These activists wore their fiery passion on their sleeves.

Hundreds of gun-law-reform advocates marched across the Brooklyn Bridge in bright orange shirts on Saturday, some of whom carried a white casket as they led the crowd in a charged demonstration demanding action from lawmakers to prevent more senseless, fatal shootings.

Outraged young participants amped up the procession’s electric atmosphere, reinvigorating the spirits of other long-time protestors, according to a Mill Basinite who joined the procession and lost her nephew to a bullet in 2008.

“It’s great to see them stand up and use their voices to say, ‘Enough is enough,’ ” said Marie Delus, a volunteer with advocacy group Moms Demand Action, which pushes for common-sense firearm legislation, who is also a military veteran and a National Rifle Association member. “They are invigorating us, the old-timers that have been doing this for so long.”

The sea of teens dressed in orange — the color of solidarity adopted by groups leading the gun-law-reform movement that include Moms Demand Action and Everytown for Gun Safety — walked hand-in-hand across the steel span to Manhattan, with some brandishing posters that read “The NRA is a Terrorist Organization” and “The Scariest Thing in School Should be My Grades.”

But local kids weren’t the only ones who stepped for change at the event.
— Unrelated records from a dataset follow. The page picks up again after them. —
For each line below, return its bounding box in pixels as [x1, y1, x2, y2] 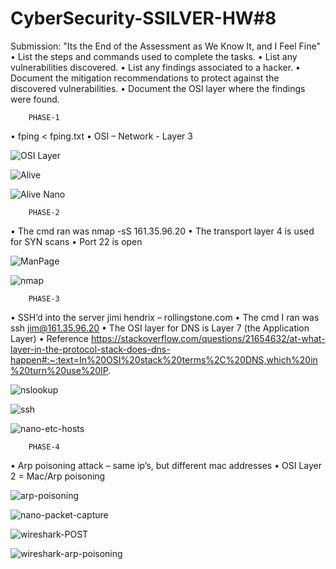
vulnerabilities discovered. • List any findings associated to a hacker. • [10, 61, 301, 73]
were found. [10, 93, 60, 105]
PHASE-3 [28, 293, 60, 304]
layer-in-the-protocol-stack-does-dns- [10, 343, 171, 355]
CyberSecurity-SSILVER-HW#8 [10, 7, 277, 30]
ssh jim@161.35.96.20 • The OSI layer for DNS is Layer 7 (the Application [10, 322, 310, 334]
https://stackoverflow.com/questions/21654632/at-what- [90, 332, 326, 344]
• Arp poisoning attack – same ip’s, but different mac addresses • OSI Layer [10, 459, 322, 471]

Celebrities including actress-activists Julianne Moore and Susan Sarandon joined the march, along with demonstrators who traveled from the outer boroughs, further afield in New York State, and even overseas — some of whom pointed out that living in fear of senseless gun violence is a concern unique to the United States, according to another volunteer.

“Someone from England came up to me and said, ‘We don’t worry about guns over there,’ ” said Everytown member Michele Davis, who commuted from her home upstate to protest. “That was a very poignant moment.”